Cultural barriers are often more stubborn than technical ones, requiring a shift in mindset where data is viewed as a shared enterprise asset rather than departmental property. To instill accountability, businesses must provide absolute clarity around ownership, defining exactly who is responsible for the integrity of specific data sets at every stage. This involves moving away from siloed workflows by establishing a common language and shared goals that require collaboration across the board. Change management must receive equal attention to technical implementation, as gaps in execution often emerge when departments feel they are losing control over their information. By establishing a culture of “data stewardship,” where every team understands how their input affects the broader AI ecosystem, you create a sustainable model for long-term transformation.
Integrating privacy and security requirements early in the AI lifecycle is often overlooked until a project reaches production. How can business and technology leaders align their priorities at the outset, and what metrics should they use to track progress?
Alignment starts with bringing business and technology leaders into the same room to define an operating model before a single line of code is written or a pilot is launched. They must prioritize data privacy, compliance, and security requirements early in the lifecycle—a “shift left” approach to governance that prevents costly redesigns later. A powerful strategy for tracking this is to use maturity benchmarks that measure how well governance is embedded into the initial design phase versus being tacked on at the end. Leaders should track the “percentage of AI-ready data sets” and the “time-to-compliance” for new models as key performance indicators. This ensures that the strategic lens of the IT department matches the risk-mitigation goals of the executive suite, allowing the organization to scale with confidence.
Seeking external perspectives can help resolve internal blind spots regarding data integrity and maturity. What criteria should define a successful strategic partnership in this space, and how do these collaborations help de-risk complex investments?
A successful partnership is defined by the partner’s ability to bring deep expertise in data privacy and quality, combined with a track record of successful AI projects in similar industries. These collaborations help de-risk investments by providing an “outside-in” view that can identify cultural blocks or technical gaps that internal teams might be too close to see. For instance, a partner can share lessons learned from other organizations that hit a wall in “pilot purgatory,” helping the business avoid common pitfalls and refine its data strategy. I’ve seen cases where an external perspective transformed a stalled project by simply clarifying ownership roles that had been fuzzy for years. Ultimately, these partnerships are about prioritizing meaningful, sustainable transformation over quick fixes, ensuring the enterprise meets its overarching business goals.
What is your forecast for AI-driven business growth?
I believe the next three years will see a massive divide between companies that treat data as a technical byproduct and those that treat it as a strategic foundation.
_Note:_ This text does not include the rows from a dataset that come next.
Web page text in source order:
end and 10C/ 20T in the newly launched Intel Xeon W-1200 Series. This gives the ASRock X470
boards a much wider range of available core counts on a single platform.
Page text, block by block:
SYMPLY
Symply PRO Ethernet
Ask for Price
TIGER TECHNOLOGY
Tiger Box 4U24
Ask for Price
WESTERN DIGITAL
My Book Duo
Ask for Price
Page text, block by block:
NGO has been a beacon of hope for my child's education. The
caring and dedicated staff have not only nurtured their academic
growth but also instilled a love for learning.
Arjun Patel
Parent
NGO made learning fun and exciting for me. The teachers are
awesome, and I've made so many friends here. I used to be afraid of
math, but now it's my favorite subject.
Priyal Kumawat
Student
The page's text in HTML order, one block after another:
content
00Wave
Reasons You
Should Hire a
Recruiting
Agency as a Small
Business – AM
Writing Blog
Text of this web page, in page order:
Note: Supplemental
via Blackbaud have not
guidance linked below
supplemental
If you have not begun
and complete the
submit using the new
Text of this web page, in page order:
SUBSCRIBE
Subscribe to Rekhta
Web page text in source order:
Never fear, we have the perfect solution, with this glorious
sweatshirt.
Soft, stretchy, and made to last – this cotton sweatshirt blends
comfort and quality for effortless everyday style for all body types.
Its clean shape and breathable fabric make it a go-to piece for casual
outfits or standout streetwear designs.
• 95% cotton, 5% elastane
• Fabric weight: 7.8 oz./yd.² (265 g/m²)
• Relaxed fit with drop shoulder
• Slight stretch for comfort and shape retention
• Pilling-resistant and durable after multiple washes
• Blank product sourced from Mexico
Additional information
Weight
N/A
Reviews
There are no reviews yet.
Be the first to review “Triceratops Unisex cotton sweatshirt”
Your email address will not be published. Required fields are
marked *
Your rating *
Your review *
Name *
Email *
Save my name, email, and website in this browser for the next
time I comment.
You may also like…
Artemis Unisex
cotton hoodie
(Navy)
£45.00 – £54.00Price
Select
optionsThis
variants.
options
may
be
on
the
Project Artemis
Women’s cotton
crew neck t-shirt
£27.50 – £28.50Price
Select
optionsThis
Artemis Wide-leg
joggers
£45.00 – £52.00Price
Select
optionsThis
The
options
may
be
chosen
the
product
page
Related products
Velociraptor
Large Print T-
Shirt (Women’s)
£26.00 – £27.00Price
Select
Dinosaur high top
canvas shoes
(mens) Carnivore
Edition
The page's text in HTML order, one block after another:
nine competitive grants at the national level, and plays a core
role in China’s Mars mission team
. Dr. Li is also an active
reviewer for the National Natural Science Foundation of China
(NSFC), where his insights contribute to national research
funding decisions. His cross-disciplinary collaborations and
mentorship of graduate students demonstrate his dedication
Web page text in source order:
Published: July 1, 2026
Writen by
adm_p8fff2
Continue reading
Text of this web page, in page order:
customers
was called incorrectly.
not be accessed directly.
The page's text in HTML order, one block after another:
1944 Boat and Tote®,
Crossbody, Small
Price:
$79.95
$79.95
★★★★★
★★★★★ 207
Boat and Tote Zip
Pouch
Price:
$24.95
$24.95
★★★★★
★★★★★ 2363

We are moving toward an era where AI-driven growth will be entirely dictated by the strength of an integrated data ecosystem. My forecast is that organizations which successfully build shared data platforms and embed governance early will see a 2x faster realization of business value compared to those struggling with siloed legacy systems. The “purgatory” of endless AI pilots will end for those who prioritize data integration and cultural accountability, leading to a surge in operational precision and customer insight that will define the market leaders of the late 2020s. Success won’t be about who has the best algorithm, but who has the most reliable, transparent, and integrated data to feed it.